Tom visits the French embassy in London to try and get some background on the people he remembers from his pre-amnesia time in France. One is "Paul" (Andre Maranne) another French Resistance fighter who helped him cross German lines to get back to the English side. He finds Paul, who is glad to see him. "But don't lets talk about the war," Paul says. Take it from yours truly, whenever someone says, "Don't let's talk about it," it means they have something to hide.
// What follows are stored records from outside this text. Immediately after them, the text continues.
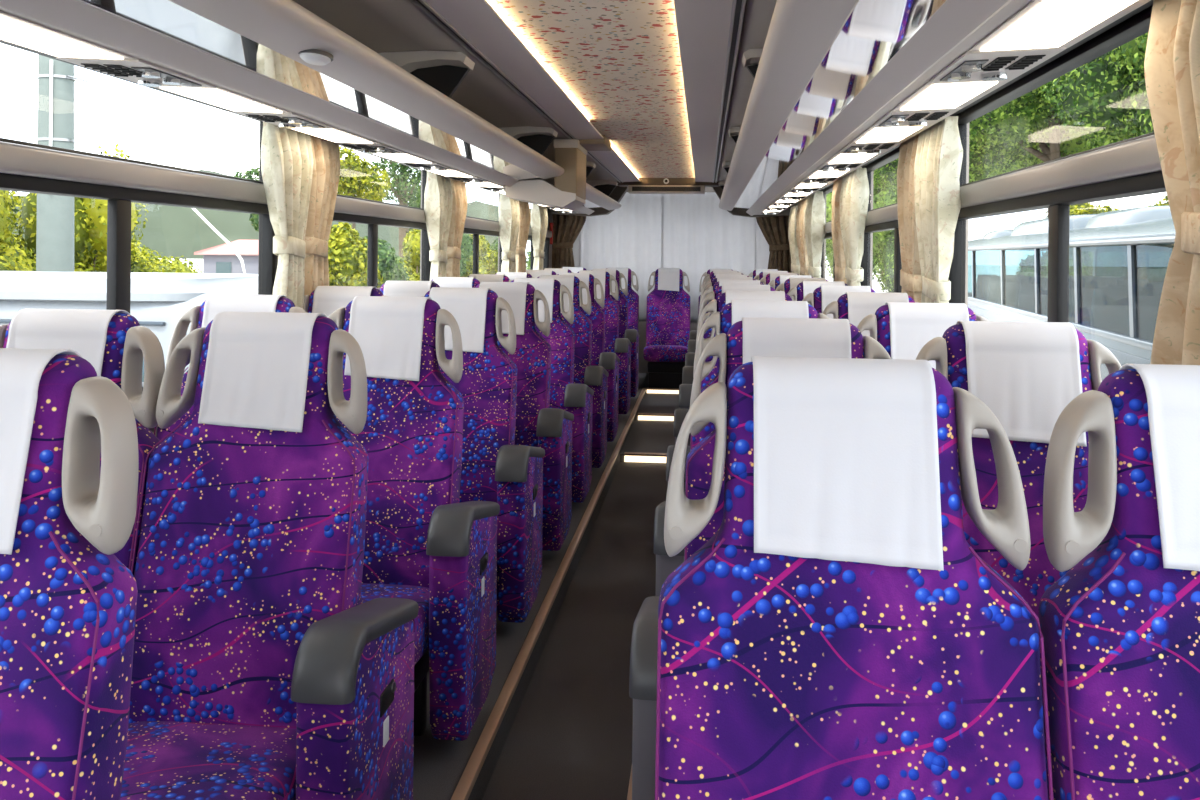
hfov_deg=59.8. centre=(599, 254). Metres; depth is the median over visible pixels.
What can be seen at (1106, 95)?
leafy tree
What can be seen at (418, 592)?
seat cushion
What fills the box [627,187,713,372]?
wall
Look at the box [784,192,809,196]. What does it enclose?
diffuser
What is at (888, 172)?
leafy tree
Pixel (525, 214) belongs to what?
window curtain
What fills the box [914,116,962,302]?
window curtain
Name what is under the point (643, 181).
trim
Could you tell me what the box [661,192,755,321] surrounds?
curtain
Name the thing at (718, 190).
trim
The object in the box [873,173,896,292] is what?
leafy tree
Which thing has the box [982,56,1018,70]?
vent grille
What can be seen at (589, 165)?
divider
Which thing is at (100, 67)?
vent grille
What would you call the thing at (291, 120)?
module
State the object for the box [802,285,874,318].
seat
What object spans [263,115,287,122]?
vent grille
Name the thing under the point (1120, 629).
seat
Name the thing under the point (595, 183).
hood
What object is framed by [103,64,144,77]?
vent grille
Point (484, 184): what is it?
ceiling lamp
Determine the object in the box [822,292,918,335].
seat
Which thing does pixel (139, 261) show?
round bush
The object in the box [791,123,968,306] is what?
wall
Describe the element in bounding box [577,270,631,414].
seat
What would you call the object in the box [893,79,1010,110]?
ceiling lamp
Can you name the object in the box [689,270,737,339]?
seat
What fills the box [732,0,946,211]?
mirror
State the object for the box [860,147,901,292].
window
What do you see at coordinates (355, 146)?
vent grille
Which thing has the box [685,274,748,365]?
seat
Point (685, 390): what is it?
seat
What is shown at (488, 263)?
bush
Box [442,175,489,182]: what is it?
module
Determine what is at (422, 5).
ceiling track
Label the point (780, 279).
seat
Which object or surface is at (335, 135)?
ceiling lamp
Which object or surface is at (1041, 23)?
ceiling lamp
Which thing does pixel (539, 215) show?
window curtain
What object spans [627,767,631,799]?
trim
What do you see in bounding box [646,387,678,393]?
step light
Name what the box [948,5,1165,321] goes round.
window
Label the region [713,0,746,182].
ceiling track
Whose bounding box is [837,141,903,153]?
module
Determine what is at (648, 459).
diffuser
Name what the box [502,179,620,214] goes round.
luggage rack
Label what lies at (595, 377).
seat
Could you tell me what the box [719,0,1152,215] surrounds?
luggage rack
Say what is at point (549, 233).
window
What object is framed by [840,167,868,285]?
window curtain
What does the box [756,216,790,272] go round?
window curtain
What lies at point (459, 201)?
window curtain
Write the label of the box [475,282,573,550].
seat
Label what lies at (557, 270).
seat
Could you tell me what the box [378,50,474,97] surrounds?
divider
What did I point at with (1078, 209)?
round bush
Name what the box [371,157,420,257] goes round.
slender tree
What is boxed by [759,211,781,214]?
module
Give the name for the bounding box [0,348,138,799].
seat
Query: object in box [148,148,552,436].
wall
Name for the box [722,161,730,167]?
hood
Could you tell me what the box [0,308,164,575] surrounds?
seat
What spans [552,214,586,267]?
window curtain
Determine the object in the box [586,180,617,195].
divider
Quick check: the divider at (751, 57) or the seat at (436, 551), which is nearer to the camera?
the seat at (436, 551)
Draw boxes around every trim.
[451,388,645,799]
[550,186,627,215]
[617,178,718,186]
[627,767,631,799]
[713,186,790,216]
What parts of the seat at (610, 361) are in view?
backrest, grip handle, armrest
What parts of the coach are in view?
pane, pane, pane, pane, waist moulding, pane, pane
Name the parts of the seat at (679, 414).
armrest, grip handle, backrest
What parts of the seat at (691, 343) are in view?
grip handle
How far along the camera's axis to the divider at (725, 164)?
7.49 m
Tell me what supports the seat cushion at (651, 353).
on the seat at (668, 304)
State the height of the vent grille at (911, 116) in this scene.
0.008 m
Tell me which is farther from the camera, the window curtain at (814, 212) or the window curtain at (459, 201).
the window curtain at (814, 212)
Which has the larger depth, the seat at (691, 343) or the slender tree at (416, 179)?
the slender tree at (416, 179)
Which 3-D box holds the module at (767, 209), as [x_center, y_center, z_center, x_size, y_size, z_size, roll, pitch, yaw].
[1.473,-0.383,8.695,0.185,0.026,0.350,1,0,6]
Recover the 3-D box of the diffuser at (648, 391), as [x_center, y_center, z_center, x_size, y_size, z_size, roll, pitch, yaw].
[0.605,1.260,9.596,0.350,0.031,0.012,1,0,6]
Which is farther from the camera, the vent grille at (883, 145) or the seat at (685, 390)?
the seat at (685, 390)
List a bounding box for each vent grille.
[81,63,132,76]
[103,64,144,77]
[246,114,277,121]
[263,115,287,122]
[342,144,363,148]
[356,145,373,149]
[404,163,419,166]
[416,164,430,167]
[835,164,847,167]
[848,164,859,167]
[863,144,879,149]
[877,143,894,148]
[906,113,929,120]
[924,112,948,119]
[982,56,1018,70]
[1005,55,1045,69]
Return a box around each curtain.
[261,122,312,308]
[304,135,339,295]
[424,171,452,280]
[446,179,467,276]
[498,194,519,271]
[515,201,530,271]
[530,203,547,269]
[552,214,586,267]
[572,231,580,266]
[581,192,661,320]
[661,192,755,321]
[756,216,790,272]
[756,220,769,268]
[788,202,799,274]
[796,198,808,274]
[804,191,825,277]
[831,177,846,282]
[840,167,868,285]
[897,134,921,302]
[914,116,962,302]
[1144,0,1199,364]
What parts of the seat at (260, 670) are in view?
grip handle, backrest, grip handle, armrest, label plate
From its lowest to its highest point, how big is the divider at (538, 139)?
0.202 m
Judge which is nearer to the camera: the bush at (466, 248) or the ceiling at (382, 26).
the ceiling at (382, 26)
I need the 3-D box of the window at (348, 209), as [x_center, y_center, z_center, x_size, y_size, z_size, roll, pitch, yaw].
[-1.036,-0.053,5.028,0.082,0.885,1.680,1,0,6]
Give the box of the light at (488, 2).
[488,2,587,118]
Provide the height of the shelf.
0.084 m
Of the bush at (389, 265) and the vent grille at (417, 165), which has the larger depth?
the bush at (389, 265)
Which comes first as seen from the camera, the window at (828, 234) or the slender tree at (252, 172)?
the window at (828, 234)
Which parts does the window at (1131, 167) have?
rail
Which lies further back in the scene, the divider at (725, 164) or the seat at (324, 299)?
the divider at (725, 164)
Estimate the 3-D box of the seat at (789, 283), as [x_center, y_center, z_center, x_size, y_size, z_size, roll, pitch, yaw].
[1.173,0.687,5.769,0.422,1.109,0.747,1,0,6]
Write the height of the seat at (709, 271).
1.109 m
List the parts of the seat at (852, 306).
grip handle, backrest
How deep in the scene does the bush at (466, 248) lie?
39.55 m
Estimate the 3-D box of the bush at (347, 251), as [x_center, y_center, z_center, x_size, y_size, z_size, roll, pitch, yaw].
[-6.689,0.741,27.402,2.151,3.253,2.656,1,0,-14]
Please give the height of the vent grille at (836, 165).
0.008 m
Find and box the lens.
[298,49,332,65]
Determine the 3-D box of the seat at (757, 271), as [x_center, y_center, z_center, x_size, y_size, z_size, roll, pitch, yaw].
[1.572,0.691,9.755,0.422,1.109,0.747,1,0,6]
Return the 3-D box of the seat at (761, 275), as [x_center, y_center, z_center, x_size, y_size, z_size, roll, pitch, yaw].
[1.452,0.690,8.561,0.422,1.109,0.747,1,0,6]
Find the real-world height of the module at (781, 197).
0.026 m
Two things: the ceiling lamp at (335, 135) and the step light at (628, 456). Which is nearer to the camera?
the ceiling lamp at (335, 135)
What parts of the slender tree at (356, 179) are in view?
crown
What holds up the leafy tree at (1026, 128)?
on the ground
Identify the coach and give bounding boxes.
[968,205,1175,380]
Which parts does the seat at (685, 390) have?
grip handle, backrest
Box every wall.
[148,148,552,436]
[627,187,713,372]
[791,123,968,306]
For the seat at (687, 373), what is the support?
on the floor
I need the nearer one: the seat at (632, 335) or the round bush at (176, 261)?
the seat at (632, 335)
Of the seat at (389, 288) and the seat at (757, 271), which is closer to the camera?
the seat at (389, 288)
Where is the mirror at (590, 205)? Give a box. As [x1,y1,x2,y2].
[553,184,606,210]
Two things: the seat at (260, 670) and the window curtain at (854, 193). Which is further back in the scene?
the window curtain at (854, 193)
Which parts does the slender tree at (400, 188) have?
crown
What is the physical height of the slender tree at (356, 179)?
6.329 m
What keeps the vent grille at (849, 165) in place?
attached to the module at (843, 166)
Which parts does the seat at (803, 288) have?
grip handle
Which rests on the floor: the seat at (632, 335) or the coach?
the seat at (632, 335)
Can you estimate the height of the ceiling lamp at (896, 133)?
0.015 m
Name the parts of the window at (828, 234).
rail
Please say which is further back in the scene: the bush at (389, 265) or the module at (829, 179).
the bush at (389, 265)
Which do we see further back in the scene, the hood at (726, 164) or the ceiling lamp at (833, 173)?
the hood at (726, 164)
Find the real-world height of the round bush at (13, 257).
3.834 m
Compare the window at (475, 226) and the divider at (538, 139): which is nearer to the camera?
the divider at (538, 139)
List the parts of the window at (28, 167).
rail
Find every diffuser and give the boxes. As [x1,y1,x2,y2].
[624,456,665,462]
[647,390,678,393]
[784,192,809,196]
[809,170,847,177]
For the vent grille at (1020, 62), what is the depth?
2.13 m
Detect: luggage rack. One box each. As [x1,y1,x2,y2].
[0,0,563,186]
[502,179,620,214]
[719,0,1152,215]
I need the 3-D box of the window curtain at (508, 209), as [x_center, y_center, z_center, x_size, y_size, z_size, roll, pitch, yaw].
[-0.671,0.012,7.689,0.114,0.922,0.345,1,0,6]
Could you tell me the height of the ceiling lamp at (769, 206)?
0.015 m
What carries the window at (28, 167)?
in the wall at (550, 215)
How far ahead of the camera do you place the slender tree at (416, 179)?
48.59 m
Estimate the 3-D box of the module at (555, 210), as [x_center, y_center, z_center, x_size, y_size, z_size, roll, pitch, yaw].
[-0.311,-0.401,9.695,0.185,0.026,0.350,1,0,6]
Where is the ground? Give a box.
[159,259,886,292]
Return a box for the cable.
[156,129,245,273]
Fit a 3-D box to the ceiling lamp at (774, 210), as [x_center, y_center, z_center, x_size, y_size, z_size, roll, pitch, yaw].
[1.514,-0.388,9.101,0.185,0.015,0.440,1,0,6]
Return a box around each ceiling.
[293,0,617,185]
[487,0,694,177]
[717,0,776,185]
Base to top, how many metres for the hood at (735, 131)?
0.194 m
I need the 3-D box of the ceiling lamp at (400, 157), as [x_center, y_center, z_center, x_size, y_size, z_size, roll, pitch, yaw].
[-0.840,-0.411,4.408,0.185,0.015,0.440,1,0,6]
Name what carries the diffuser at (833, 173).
attached to the ceiling lamp at (833, 173)
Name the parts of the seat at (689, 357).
grip handle
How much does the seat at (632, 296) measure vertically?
1.109 m
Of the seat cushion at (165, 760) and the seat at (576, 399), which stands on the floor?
the seat at (576, 399)
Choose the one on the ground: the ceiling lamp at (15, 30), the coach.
the coach
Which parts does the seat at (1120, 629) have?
grip handle
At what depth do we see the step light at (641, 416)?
8.33 m
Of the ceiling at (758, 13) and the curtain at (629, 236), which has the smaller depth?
the ceiling at (758, 13)
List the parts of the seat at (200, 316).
grip handle, grip handle
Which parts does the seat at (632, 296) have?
grip handle
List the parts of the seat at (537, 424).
backrest, grip handle, armrest
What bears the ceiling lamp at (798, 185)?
attached to the luggage rack at (828, 71)
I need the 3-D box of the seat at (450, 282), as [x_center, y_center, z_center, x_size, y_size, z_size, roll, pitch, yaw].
[-0.787,0.668,5.066,0.422,1.109,0.747,1,0,6]
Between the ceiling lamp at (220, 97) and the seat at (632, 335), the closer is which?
the ceiling lamp at (220, 97)
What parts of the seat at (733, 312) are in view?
armrest, grip handle, backrest, grip handle
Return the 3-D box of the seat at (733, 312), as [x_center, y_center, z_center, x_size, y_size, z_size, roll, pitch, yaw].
[0.388,0.679,2.562,0.505,1.109,0.747,1,0,6]
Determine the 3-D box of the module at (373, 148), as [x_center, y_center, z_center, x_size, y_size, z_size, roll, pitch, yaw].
[-0.881,-0.406,4.002,0.185,0.026,0.350,1,0,6]
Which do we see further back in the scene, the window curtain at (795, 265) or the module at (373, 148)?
the window curtain at (795, 265)
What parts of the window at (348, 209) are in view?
rail
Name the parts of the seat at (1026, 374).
grip handle, grip handle
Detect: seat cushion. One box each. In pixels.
[120,721,295,799]
[360,583,428,664]
[643,345,687,361]
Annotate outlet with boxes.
[628,185,704,193]
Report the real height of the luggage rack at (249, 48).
0.113 m
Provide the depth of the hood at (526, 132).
5.59 m
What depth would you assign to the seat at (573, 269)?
10.22 m
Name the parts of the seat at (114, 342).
grip handle, grip handle
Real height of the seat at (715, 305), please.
1.109 m
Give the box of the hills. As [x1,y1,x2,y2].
[9,170,530,258]
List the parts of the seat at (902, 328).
grip handle, backrest, grip handle
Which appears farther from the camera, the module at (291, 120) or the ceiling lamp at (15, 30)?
the module at (291, 120)
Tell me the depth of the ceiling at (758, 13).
3.83 m
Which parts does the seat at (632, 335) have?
backrest, grip handle, armrest
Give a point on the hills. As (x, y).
(174, 231)
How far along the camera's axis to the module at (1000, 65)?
2.13 m
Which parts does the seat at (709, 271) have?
grip handle
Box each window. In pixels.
[0,40,276,390]
[333,145,430,287]
[463,183,501,273]
[528,203,551,269]
[821,184,834,280]
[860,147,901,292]
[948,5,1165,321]
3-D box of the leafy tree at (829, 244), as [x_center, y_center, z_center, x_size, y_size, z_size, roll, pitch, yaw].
[14.126,-2.004,58.744,4.917,9.155,9.397,1,0,6]
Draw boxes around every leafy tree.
[826,192,877,279]
[873,155,1024,192]
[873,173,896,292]
[969,84,1095,217]
[1039,32,1153,149]
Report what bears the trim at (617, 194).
attached to the wall at (550, 215)
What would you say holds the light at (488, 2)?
on the ceiling panel at (477, 21)
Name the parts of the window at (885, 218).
rail
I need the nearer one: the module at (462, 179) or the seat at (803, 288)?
the seat at (803, 288)
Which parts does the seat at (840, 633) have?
grip handle, grip handle
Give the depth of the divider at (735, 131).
5.49 m
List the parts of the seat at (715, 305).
grip handle, backrest
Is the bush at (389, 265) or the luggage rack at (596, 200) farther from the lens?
the bush at (389, 265)
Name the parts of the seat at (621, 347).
backrest, grip handle, armrest
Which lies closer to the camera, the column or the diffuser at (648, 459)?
the column
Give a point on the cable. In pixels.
(219, 234)
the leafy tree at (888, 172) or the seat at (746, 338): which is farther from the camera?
the leafy tree at (888, 172)
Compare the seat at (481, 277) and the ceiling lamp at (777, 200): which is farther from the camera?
the ceiling lamp at (777, 200)
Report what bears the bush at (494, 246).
on the ground
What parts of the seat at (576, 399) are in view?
backrest, grip handle, armrest
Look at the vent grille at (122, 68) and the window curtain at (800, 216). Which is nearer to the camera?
the vent grille at (122, 68)
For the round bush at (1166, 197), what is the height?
4.271 m
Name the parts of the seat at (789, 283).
grip handle, backrest
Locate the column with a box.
[505,135,610,210]
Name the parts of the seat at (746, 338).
armrest, grip handle, backrest, grip handle
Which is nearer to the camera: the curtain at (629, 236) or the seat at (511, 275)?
the seat at (511, 275)
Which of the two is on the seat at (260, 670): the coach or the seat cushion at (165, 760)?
the seat cushion at (165, 760)
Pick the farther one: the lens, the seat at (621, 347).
the seat at (621, 347)
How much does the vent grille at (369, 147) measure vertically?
0.008 m
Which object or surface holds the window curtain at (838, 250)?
hanging from the window at (885, 218)
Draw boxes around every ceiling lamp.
[0,11,134,59]
[154,86,289,112]
[291,127,378,143]
[373,152,435,163]
[429,169,475,176]
[468,181,504,187]
[761,209,784,211]
[767,204,793,207]
[773,199,802,202]
[782,191,815,196]
[792,182,831,188]
[805,169,854,177]
[824,152,883,163]
[851,125,930,142]
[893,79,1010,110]
[969,0,1147,51]
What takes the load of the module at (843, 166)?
attached to the luggage rack at (828, 71)
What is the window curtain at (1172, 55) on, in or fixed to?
hanging from the window
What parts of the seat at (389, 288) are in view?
backrest
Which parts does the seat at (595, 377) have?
backrest, grip handle, armrest
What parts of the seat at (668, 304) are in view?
grip handle, leg, seat, backrest, grip handle
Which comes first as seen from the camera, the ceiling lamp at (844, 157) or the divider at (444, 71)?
the divider at (444, 71)
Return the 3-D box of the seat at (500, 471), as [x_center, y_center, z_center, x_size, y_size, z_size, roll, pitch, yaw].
[-0.483,0.671,3.392,0.522,1.109,0.747,1,0,6]
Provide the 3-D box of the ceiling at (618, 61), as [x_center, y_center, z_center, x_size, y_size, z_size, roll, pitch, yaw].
[0.033,-0.727,3.686,0.660,0.025,11.940,1,0,6]
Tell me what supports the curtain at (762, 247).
hanging from the wall at (967, 166)
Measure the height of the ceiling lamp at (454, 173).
0.015 m
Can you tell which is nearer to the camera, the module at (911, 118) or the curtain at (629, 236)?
the module at (911, 118)
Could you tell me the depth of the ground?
141.58 m
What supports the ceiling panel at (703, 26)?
attached to the ceiling at (618, 61)
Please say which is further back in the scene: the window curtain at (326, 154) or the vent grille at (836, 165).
the vent grille at (836, 165)
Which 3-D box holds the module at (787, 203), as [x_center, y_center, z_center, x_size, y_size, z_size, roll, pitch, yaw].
[1.392,-0.384,7.881,0.185,0.026,0.350,1,0,6]
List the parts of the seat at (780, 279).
grip handle
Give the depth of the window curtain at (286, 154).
3.56 m
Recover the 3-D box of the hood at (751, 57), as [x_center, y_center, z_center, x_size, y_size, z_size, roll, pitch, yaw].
[0.773,-0.580,3.451,0.598,0.194,0.140,1,0,6]
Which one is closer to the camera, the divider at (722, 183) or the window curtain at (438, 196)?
the window curtain at (438, 196)
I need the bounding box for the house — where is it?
[194,240,258,273]
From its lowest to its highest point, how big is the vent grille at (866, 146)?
0.008 m
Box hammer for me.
[550,223,553,243]
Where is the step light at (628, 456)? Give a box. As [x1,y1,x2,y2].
[624,452,666,462]
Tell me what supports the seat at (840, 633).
on the floor
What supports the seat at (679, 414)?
on the floor
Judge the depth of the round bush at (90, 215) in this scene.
15.66 m
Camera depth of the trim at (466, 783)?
3.21 m
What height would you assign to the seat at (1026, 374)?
1.109 m
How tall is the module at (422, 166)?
0.026 m
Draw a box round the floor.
[413,373,679,799]
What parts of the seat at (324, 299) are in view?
grip handle
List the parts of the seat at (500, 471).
backrest, grip handle, armrest
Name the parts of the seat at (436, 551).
grip handle, backrest, leg, seat, grip handle, armrest, label plate
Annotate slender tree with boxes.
[233,167,258,231]
[337,146,391,228]
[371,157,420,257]
[409,179,420,232]
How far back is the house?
66.19 m
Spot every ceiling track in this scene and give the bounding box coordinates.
[409,0,622,182]
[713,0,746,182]
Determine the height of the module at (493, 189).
0.026 m
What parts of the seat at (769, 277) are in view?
grip handle
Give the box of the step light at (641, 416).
[638,413,673,420]
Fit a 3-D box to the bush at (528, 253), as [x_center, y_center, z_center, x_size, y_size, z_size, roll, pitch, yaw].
[-2.811,0.392,60.579,2.770,4.027,7.962,1,0,10]
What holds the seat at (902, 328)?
on the floor
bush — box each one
[0,190,35,270]
[11,143,147,271]
[86,233,183,272]
[138,247,202,272]
[328,222,382,287]
[362,236,409,284]
[399,229,419,280]
[407,233,472,275]
[460,234,497,276]
[484,237,497,254]
[526,240,530,269]
[1044,202,1118,218]
[1145,195,1168,206]
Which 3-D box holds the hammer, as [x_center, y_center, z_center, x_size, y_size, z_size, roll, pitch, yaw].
[-0.483,-0.212,10.380,0.028,0.215,0.100,1,0,6]
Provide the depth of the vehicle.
8.15 m
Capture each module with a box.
[56,56,215,87]
[230,110,334,128]
[331,141,406,153]
[396,161,455,170]
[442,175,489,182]
[477,186,504,191]
[542,206,562,209]
[555,210,578,212]
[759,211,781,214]
[764,207,788,210]
[770,202,797,205]
[778,195,809,199]
[787,187,823,192]
[799,176,841,183]
[815,162,867,170]
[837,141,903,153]
[871,107,961,127]
[929,46,1065,82]
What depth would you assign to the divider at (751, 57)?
3.44 m
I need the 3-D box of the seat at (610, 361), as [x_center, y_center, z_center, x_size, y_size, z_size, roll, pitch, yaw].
[-0.157,0.674,6.645,0.522,1.109,0.747,1,0,6]
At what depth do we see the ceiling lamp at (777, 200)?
7.51 m
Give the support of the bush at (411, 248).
on the ground
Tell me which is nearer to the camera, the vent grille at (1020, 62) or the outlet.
the vent grille at (1020, 62)
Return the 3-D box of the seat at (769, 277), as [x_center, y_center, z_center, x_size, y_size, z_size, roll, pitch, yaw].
[1.357,0.689,7.615,0.422,1.109,0.747,1,0,6]
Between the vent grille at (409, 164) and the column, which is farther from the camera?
the column
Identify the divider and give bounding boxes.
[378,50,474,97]
[499,126,557,154]
[539,161,595,178]
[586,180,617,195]
[718,181,725,189]
[722,161,730,172]
[728,126,740,142]
[742,48,762,78]
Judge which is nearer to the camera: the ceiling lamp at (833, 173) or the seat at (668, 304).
the ceiling lamp at (833, 173)
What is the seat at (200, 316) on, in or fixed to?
on the floor
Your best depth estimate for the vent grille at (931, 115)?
2.94 m
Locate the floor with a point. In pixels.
(569, 737)
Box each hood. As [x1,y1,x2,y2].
[378,50,474,72]
[499,126,557,138]
[586,180,617,186]
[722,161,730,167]
[728,126,740,136]
[742,48,762,67]
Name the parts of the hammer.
handle
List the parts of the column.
ceiling arm
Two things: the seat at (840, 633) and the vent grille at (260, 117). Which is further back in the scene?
the vent grille at (260, 117)
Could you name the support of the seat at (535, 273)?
on the floor
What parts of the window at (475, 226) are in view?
rail
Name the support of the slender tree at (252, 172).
on the ground
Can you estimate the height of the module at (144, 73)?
0.026 m
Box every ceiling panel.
[425,0,639,181]
[673,0,732,181]
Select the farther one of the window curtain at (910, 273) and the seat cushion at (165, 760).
the window curtain at (910, 273)
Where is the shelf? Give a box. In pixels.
[502,179,553,185]
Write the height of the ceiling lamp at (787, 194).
0.015 m
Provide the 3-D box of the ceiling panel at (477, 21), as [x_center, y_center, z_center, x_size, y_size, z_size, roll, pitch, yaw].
[-0.298,-0.687,3.706,0.158,0.016,11.915,1,0,6]
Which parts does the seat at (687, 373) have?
grip handle
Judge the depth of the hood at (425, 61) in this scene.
3.53 m
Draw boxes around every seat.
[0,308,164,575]
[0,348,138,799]
[120,311,418,799]
[154,294,305,441]
[303,286,383,316]
[328,296,499,740]
[377,281,439,296]
[421,287,544,622]
[431,277,479,287]
[468,274,511,281]
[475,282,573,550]
[496,272,534,279]
[511,278,593,502]
[524,270,557,277]
[537,275,608,467]
[544,268,572,273]
[558,273,619,441]
[563,267,585,272]
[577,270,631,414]
[592,269,638,396]
[606,267,638,330]
[629,317,890,799]
[643,268,689,387]
[653,300,829,595]
[655,356,1053,799]
[666,290,794,491]
[673,284,775,445]
[679,280,763,408]
[682,277,754,383]
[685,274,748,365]
[688,272,743,352]
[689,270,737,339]
[698,269,731,316]
[748,269,778,278]
[754,271,788,283]
[760,273,798,286]
[768,275,812,290]
[776,278,827,300]
[787,281,847,303]
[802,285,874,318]
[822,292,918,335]
[857,302,988,368]
[916,321,1120,643]
[1039,364,1199,799]
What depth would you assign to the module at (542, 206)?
8.83 m
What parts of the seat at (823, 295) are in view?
grip handle, backrest
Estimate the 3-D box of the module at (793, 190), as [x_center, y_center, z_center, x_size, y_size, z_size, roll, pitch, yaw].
[1.229,-0.386,6.255,0.185,0.026,0.350,1,0,6]
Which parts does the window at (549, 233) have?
rail
Now, the idea that Annette would blackmail Tom doesn't make much sense. After all, he helped her Resistance group fight - and survive - the Gestapo. So now he has a hidden manipulator to uncover, someone who's using Annette as a front woman. All in all, it's a very good version of the Amnesia Wife plot formula. Two Big Thumbs Up, directed by Montgomery Tully, who's helmed a lot of these British B flicks we've seen over the past few years. Gordon Jackson, who plays Tom, was married to our gal Rona Anderson. We'll have to blackmail him to divorce her so we can get her back. The picture is very good.  ////

That's all I know. No 1989 tonight (don't worry, we'll get back to it), but I am reading an interesting book: "Fly By Night: The Secret Story of Steven Spielberg, Warner Bros, and the Twilight Zone Deaths" by Steve Chain. If you want to read about the epitome of the kind of uber-egotistical and entitled Hollywood a-hole I can't stand - John Landis - this is the book for you. He's another guy who completely skated and escaped responsibility for destroying lives, because he was a studio big shot at the time. It just goes to show that, if you earn big money for the entertainment industry, you can get away with murder (at the very least voluntary manslaughter and reckless endangerment in Landis's case, and the a-holes he was working with). But what makes Landis even worse is his utter lack of remorse for what he caused, and what makes him scary (before his career half-collapsed), was that he was basically, per Chain's research into his personality, a sociopath operating beneath the classic Mask of Civility, which we have seen so many times (and have seen it over and over again in our own 1989 catastrophe). Sociopaths and psychotics operating under masks of civility, in Hollywood and Los Angeles in general. They're everywhere and it ain't no joke. Look at the B-word who ran down those kids while racing her boyfriend in the Malibu canyon area, or wherever it was, the cheating wife of Dr. Grossman of the Grossman Burn Center. She ran down two kids, then tried to drive away. A remorseless psycho with money and entitlement, operating under a mask of civility.  I highly recommend this book, though it has extremely graphic photos of the Twilight Zone movie crash scene, so be forewarned. 

My blogging music is "Forse Le Lucciole" by Locanda Delle Fate, my late night is "The Choice of Hercules" Opera by Handel. I hope your week is off to a good start and I send you Tons of Love as always.